Combien de temps a demandé le développement de ces programmes ?
Christophe Delcourt : Une année environ. Nous avons démarré les briefings après le salon du meuble 2018 de Milan. Les dessins ont émergé au mois de juin-juillet de la même année. Les premiers prototypes sont sortis en octobre et tout a été bouclé en janvier 2019. Chez Minotti, tout ce qui est montré au salon du meuble de Milan est déjà produit et « marketé ». C’est extraordinaire ! C’est un investissement colossal, car il faut vraiment croire en ses produits pour agir ainsi. Minotti prend ce risque avec le designer. Pour nous, c’est un engagement et une confiance que l’on trouve assez peu…
Comment envisagez-vous l’avenir avec cet éditeur ?
Christophe Delcourt : Chaque année, leur envie n’est pas de sortir une nouveauté pour la nouveauté. Les créations doivent correspondre à un besoin encore non assouvi. C’est à moi d’avoir des idées et d’apporter de nouvelles choses. Tant que j’aurai quelque chose à dire, notre collaboration durera.
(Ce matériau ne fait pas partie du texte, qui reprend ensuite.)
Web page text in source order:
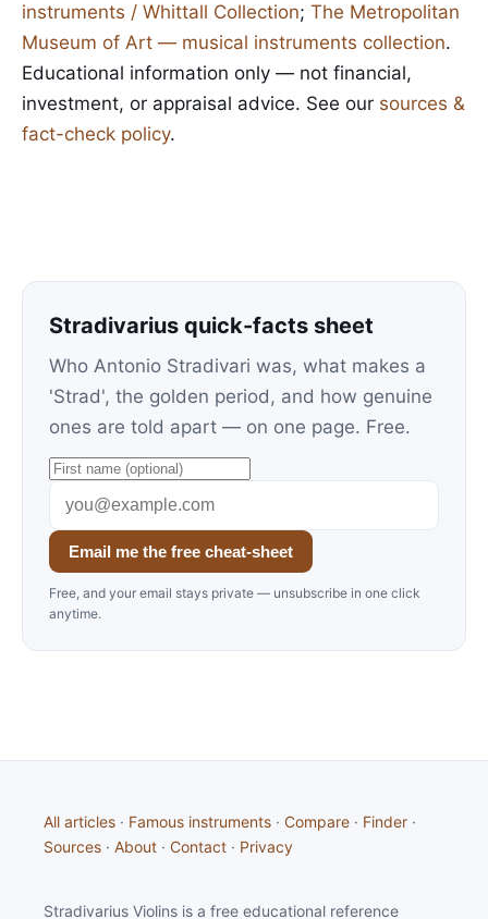
instruments / Whittall Collection; The Metropolitan
Museum of Art — musical instruments collection.
Educational information only — not financial,
investment, or appraisal advice. See our sources &
fact-check policy.
Stradivarius quick-facts sheet
Who Antonio Stradivari was, what makes a
'Strad', the golden period, and how genuine
ones are told apart — on one page. Free.
Email me the free cheat-sheet
Free, and your email stays private — unsubscribe in one click
anytime.
All articles · Famous instruments · Compare · Finder ·
Sources · About · Contact · Privacy
Stradivarius Violins is a free educational reference
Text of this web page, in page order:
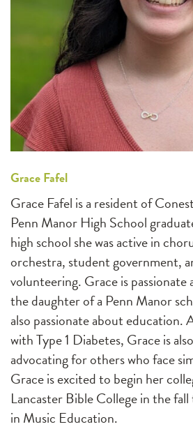
Grace Fafel
Grace Fafel is a resident of
Penn Manor High School
high school she was active in
orchestra, student government,
volunteering. Grace is passionate
the daughter of a Penn Manor
also passionate about education.
with Type 1 Diabetes, Grace is
advocating for others who face
Grace is excited to begin her
Lancaster Bible College in the
in Music Education.
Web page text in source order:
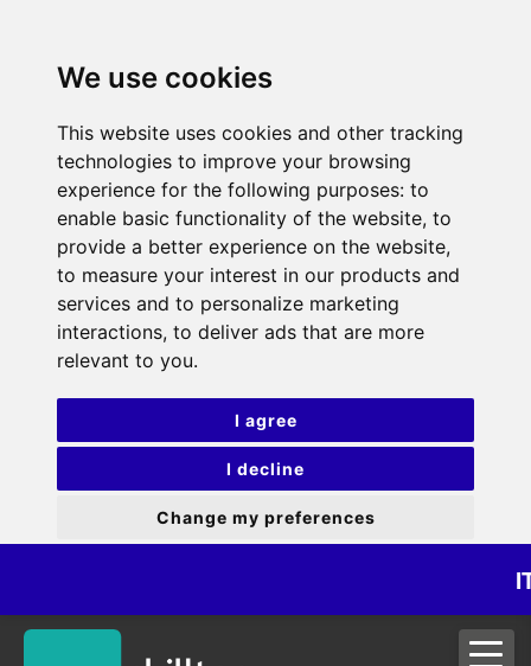
We use cookies
This website uses cookies and other tracking
technologies to improve your browsing
experience for the following purposes: to
enable basic functionality of the website, to
provide a better experience on the website,
to measure your interest in our products and
services and to personalize marketing
interactions, to deliver ads that are more
relevant to you.
I agree
I decline
Change my preferences
ITIL®V5
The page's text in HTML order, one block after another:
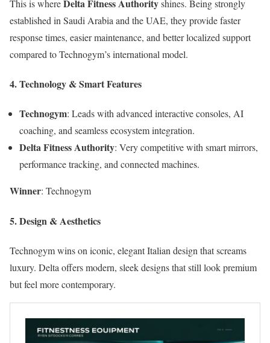
This is whereDelta Fitness Authorityshines. Being strongly
established in Saudi Arabia and the UAE, they provide faster
response times, easier maintenance, and better localized support
compared to Technogym’s international model.
4. Technology & Smart Features
Technogym: Leads with advanced interactive consoles, AI
coaching, and seamless ecosystem integration.
Delta Fitness Authority: Very competitive with smart mirrors,
performance tracking, and connected machines.
Winner: Technogym
5. Design & Aesthetics
Technogym wins on iconic, elegant Italian design that screams
luxury. Delta offers modern, sleek designs that still look premium
but feel more contemporary.
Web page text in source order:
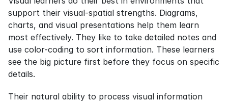
support their visual-spatial strengths. Diagrams,
charts, and visual presentations help them learn
most effectively. They like to take detailed notes and
use color-coding to sort information. These learners
see the big picture first before they focus on specific
details.
Their natural ability to process visual information

Eux comme moi savons que nous avons encore des histoires à raconter ensemble. Quand les Minotti décident de développer un programme, ils vont jusqu’au bout. Ils ne renoncent pas et font face aux difficultés. C’est très valorisant pour un designer. Et il y a aussi une belle écoute, une équipe solide… C’est une marque que j’admire.
Sur quels sujets travaillez-vous en ce moment avec eux ?
Christophe Delcourt : Toujours sur le développement du siège, de la collection Amber, et sur de nouvelles idées…
Cette collaboration vous oblige-t-elle à mettre de côté votre production personnelle ?
Christophe Delcourt : Non. Rien n’est négligé. Je développe toujours ma propre collection que je présente tous les ans à Milan. Et je suis aussi très fier de pouvoir produire d’autres designers. Car je sais d’où je viens et je connais la difficulté d’être produit… En outre, je travaille pour d’autres marques, entre autres pour Collection Particulière, Sutherland, Tectona, etc. J’ai aussi réalisé des pièces pour cc-tapis. Je mène tout de front. J’ai également un projet, autour du siège, avec une belle maison d’édition française.